* _Saved data entries_:

-*-*-

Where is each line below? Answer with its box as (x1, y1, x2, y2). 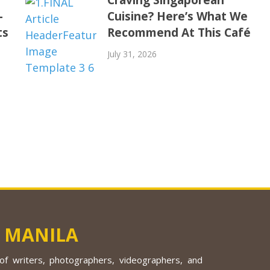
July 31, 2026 (107, 48, 157, 60)
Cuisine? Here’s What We (107, 8, 248, 24)
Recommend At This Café (107, 24, 251, 40)
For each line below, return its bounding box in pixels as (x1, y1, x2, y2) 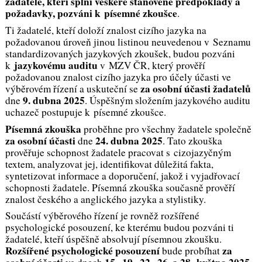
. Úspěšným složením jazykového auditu (84, 94, 250, 108)
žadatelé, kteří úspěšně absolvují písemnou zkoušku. (5, 232, 222, 246)
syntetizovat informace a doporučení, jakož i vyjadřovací (5, 168, 240, 182)
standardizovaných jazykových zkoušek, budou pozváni (5, 47, 235, 61)
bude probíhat (161, 244, 222, 258)
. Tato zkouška (162, 133, 222, 147)
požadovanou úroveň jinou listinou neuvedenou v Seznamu (5, 35, 251, 49)
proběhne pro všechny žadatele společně (81, 122, 251, 136)
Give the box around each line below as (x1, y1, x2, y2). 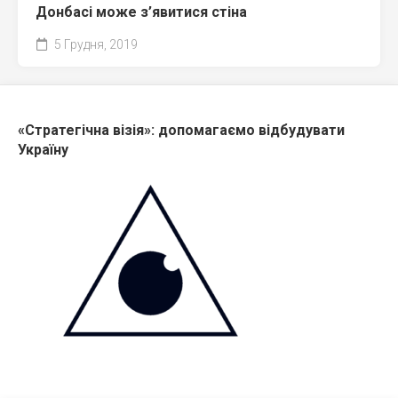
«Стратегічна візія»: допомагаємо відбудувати (18, 121, 345, 139)
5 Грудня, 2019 (52, 36, 138, 52)
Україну (18, 140, 68, 158)
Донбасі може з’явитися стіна (36, 3, 247, 20)
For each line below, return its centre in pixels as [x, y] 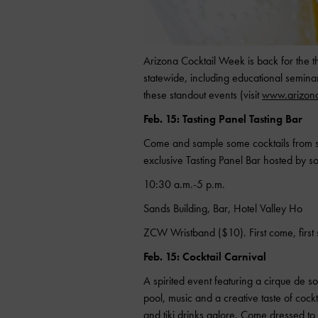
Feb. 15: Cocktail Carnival [205, 257]
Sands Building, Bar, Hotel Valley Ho [223, 208]
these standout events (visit [203, 95]
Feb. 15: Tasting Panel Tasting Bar [223, 119]
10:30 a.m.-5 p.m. [184, 184]
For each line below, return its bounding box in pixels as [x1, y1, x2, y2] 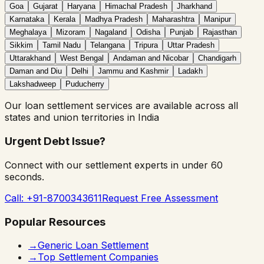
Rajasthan [203, 28, 237, 37]
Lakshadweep [9, 80, 56, 89]
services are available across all [93, 100, 238, 112]
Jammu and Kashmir [98, 67, 169, 76]
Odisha [136, 28, 160, 37]
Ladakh [178, 67, 203, 76]
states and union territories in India [5, 111, 159, 124]
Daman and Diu [9, 67, 62, 76]
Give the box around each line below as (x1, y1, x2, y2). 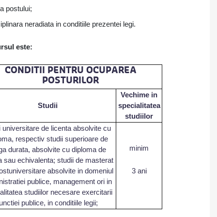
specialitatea (118, 101, 160, 109)
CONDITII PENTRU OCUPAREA (4, 64, 137, 76)
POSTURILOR (42, 75, 99, 86)
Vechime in (121, 91, 157, 99)
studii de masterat (55, 156, 113, 164)
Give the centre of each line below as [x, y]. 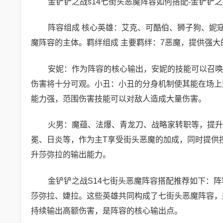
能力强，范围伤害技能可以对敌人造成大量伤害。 [118, 99]
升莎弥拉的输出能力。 [71, 155]
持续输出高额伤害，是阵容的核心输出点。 [107, 211]
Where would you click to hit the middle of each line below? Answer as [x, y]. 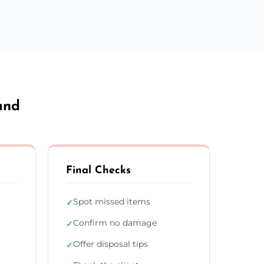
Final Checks [98, 170]
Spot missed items [112, 201]
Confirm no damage [115, 222]
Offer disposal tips [110, 244]
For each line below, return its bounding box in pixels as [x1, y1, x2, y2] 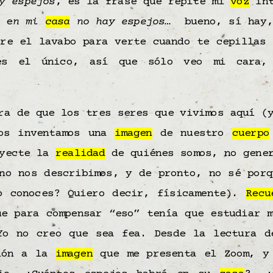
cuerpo [232, 127, 269, 140]
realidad [55, 147, 105, 160]
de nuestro [152, 127, 232, 140]
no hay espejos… [69, 16, 185, 28]
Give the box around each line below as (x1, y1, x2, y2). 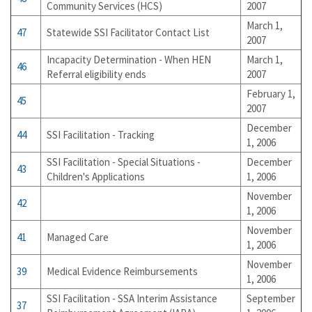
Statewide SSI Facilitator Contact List (47, 26, 210, 39)
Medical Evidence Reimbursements (47, 265, 198, 278)
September (247, 292, 295, 305)
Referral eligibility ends (47, 68, 146, 81)
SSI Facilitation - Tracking (47, 128, 155, 141)
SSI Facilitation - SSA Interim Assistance (47, 292, 217, 305)
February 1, (247, 87, 295, 100)
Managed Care (47, 231, 109, 244)
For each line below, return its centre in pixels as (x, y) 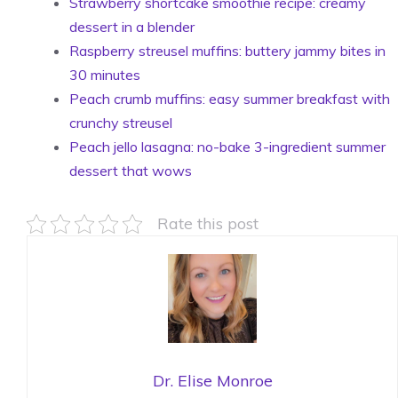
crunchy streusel (121, 123)
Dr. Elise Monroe (212, 380)
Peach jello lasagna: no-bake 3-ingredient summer (227, 147)
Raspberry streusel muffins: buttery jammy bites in (227, 51)
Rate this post (208, 223)
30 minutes (105, 75)
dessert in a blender (132, 27)
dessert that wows (131, 171)
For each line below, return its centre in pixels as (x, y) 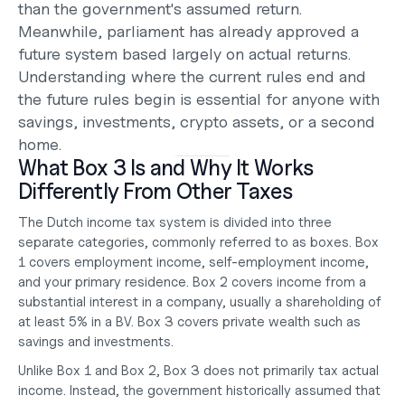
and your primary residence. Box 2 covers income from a (192, 282)
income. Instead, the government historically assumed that (199, 391)
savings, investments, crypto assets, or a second (197, 122)
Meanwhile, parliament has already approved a (188, 31)
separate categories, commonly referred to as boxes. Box (198, 242)
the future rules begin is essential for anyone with (199, 99)
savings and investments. (96, 342)
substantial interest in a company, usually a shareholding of (200, 302)
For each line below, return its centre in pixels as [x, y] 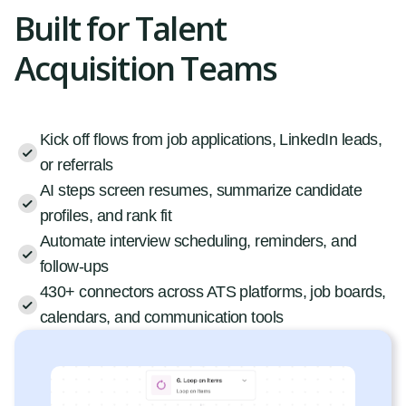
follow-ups [74, 266]
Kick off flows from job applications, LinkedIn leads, [211, 140]
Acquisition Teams [146, 68]
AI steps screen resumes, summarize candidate [201, 190]
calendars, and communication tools [162, 317]
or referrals [77, 165]
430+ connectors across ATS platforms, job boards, [213, 292]
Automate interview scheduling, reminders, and [198, 241]
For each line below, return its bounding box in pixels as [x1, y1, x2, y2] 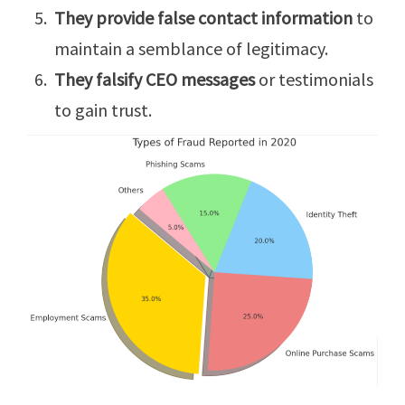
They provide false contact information [54, 5, 353, 29]
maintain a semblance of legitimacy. [54, 36, 328, 60]
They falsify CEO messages [54, 67, 259, 90]
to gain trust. [54, 98, 152, 121]
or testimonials [259, 67, 373, 90]
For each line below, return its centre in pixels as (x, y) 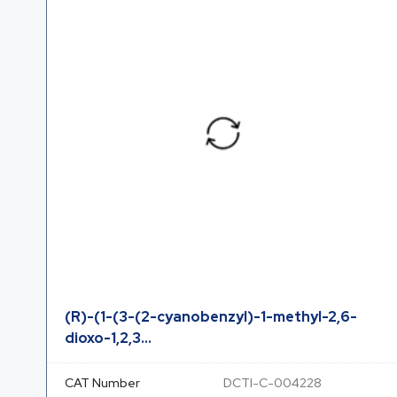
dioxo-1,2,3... (108, 338)
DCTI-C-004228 (272, 383)
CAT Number (102, 383)
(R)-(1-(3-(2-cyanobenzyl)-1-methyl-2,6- (211, 317)
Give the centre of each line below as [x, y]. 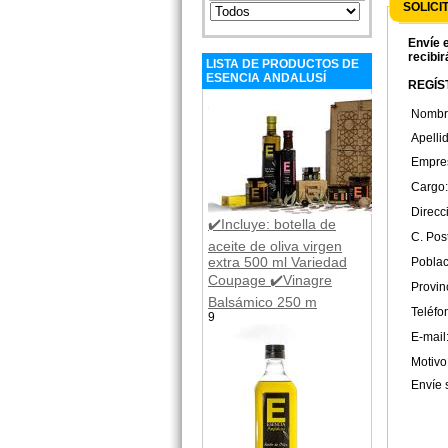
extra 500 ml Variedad [277, 261]
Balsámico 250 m [262, 301]
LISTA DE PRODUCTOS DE [282, 63]
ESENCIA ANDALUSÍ [266, 77]
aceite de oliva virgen [275, 245]
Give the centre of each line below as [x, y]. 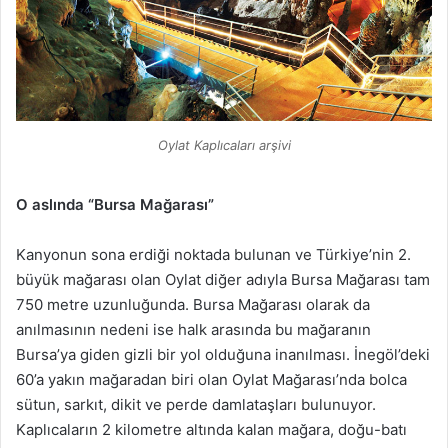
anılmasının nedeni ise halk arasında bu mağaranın [193, 329]
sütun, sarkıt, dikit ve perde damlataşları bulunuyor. [196, 404]
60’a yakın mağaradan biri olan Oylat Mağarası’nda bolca [211, 379]
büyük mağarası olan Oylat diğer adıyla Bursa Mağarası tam [223, 279]
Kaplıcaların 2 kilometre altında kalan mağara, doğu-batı [211, 429]
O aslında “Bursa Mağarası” [115, 204]
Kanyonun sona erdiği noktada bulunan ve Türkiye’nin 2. [213, 254]
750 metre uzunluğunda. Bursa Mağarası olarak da [193, 304]
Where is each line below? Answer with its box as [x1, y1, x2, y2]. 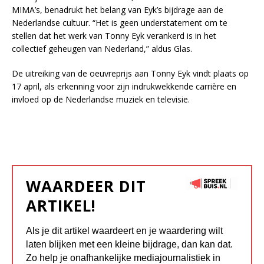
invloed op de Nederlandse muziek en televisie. [12, 94, 190, 105]
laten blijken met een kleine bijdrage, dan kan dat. [26, 239, 233, 250]
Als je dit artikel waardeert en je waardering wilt [26, 226, 223, 236]
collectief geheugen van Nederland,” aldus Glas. [12, 43, 192, 55]
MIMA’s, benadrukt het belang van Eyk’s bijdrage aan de [12, 4, 223, 16]
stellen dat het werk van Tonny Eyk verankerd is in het [12, 30, 216, 42]
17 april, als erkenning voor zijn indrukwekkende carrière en [12, 81, 236, 93]
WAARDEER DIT [26, 176, 146, 197]
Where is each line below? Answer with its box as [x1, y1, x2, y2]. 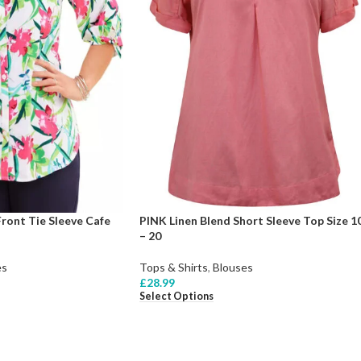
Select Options [139, 289, 214, 302]
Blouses [213, 259, 253, 274]
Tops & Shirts [139, 259, 208, 274]
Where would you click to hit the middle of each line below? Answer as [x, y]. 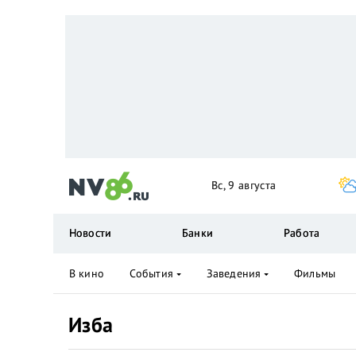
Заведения [234, 273]
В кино [87, 273]
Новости [90, 233]
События [151, 273]
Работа [302, 233]
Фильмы [315, 273]
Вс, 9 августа [244, 185]
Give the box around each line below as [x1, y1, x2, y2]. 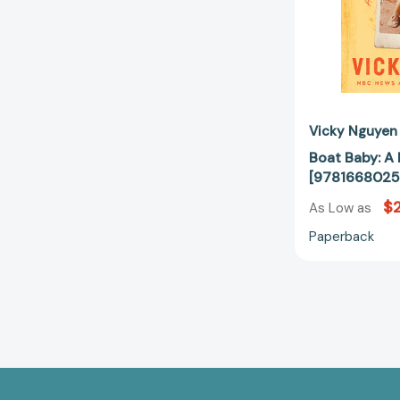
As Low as [309, 198, 375, 217]
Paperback [309, 227, 374, 246]
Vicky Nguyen [309, 122, 397, 141]
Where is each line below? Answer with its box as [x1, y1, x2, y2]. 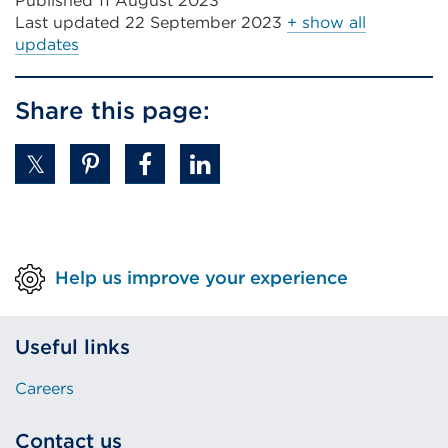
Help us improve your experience [55, 266, 348, 288]
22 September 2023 [120, 13, 287, 33]
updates [15, 35, 79, 55]
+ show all [287, 13, 366, 33]
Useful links [15, 335, 130, 360]
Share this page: [15, 96, 210, 126]
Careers [15, 379, 74, 399]
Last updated [15, 13, 120, 33]
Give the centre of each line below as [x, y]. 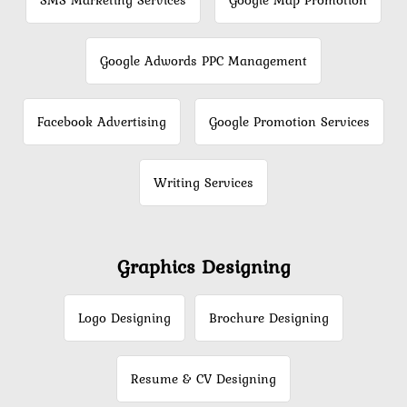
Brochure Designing [269, 318]
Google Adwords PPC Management [203, 61]
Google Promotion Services [289, 122]
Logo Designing [124, 318]
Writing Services [203, 183]
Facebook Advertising [102, 122]
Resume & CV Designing [203, 379]
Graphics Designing [203, 267]
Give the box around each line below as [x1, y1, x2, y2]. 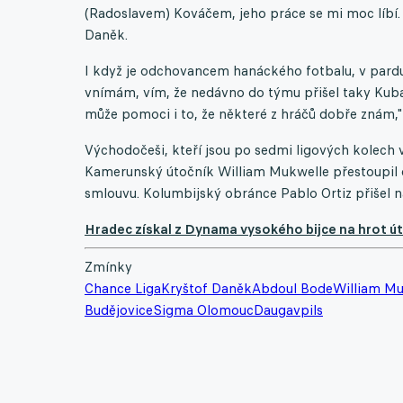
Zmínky [85, 257, 132, 275]
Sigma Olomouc [153, 300, 254, 318]
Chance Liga [85, 279, 161, 297]
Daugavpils [254, 300, 323, 318]
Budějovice [85, 300, 153, 318]
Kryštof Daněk [161, 279, 252, 297]
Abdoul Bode [252, 279, 333, 297]
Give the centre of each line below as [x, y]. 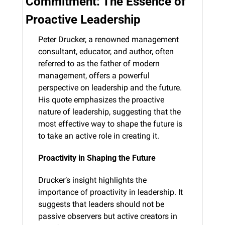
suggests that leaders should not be [101, 204]
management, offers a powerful [94, 75]
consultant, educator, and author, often [106, 51]
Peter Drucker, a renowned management [108, 39]
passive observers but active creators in [108, 216]
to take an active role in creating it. [99, 136]
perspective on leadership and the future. [110, 87]
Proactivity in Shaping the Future [97, 158]
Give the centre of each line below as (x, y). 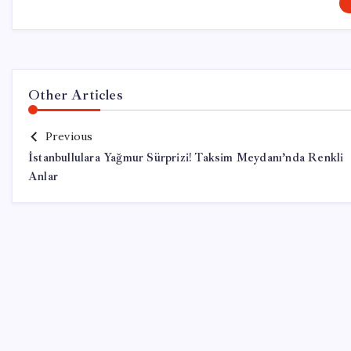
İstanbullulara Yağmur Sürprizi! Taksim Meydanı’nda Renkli (186, 158)
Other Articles (76, 95)
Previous (69, 136)
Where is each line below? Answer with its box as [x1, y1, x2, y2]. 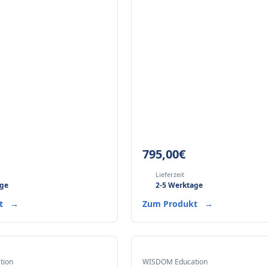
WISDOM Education [142, 257, 208, 267]
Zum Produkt [142, 198, 200, 209]
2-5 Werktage [156, 180, 203, 190]
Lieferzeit [156, 170, 185, 179]
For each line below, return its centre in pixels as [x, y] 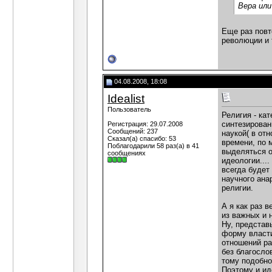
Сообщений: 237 [133, 131]
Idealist [126, 99]
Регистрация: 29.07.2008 [145, 124]
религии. [237, 188]
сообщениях [127, 153]
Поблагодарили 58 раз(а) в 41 [153, 146]
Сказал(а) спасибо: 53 [142, 138]
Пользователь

-*-*-

* _Exercise brief_: What are the lines above from the one with "Spot missed items [112, 201]" to the one with "de nuestro [152, 127, 232, 140]", both included? Reproduce them exactly, without pictures.

* _Problem solution_:
Spot missed items [112, 201]
Confirm no damage [115, 222]
Offer disposal tips [110, 244]
For each line below, return its bounding box in pixels as [x1, y1, x2, y2] 
cuerpo [232, 127, 269, 140]
realidad [55, 147, 105, 160]
de nuestro [152, 127, 232, 140]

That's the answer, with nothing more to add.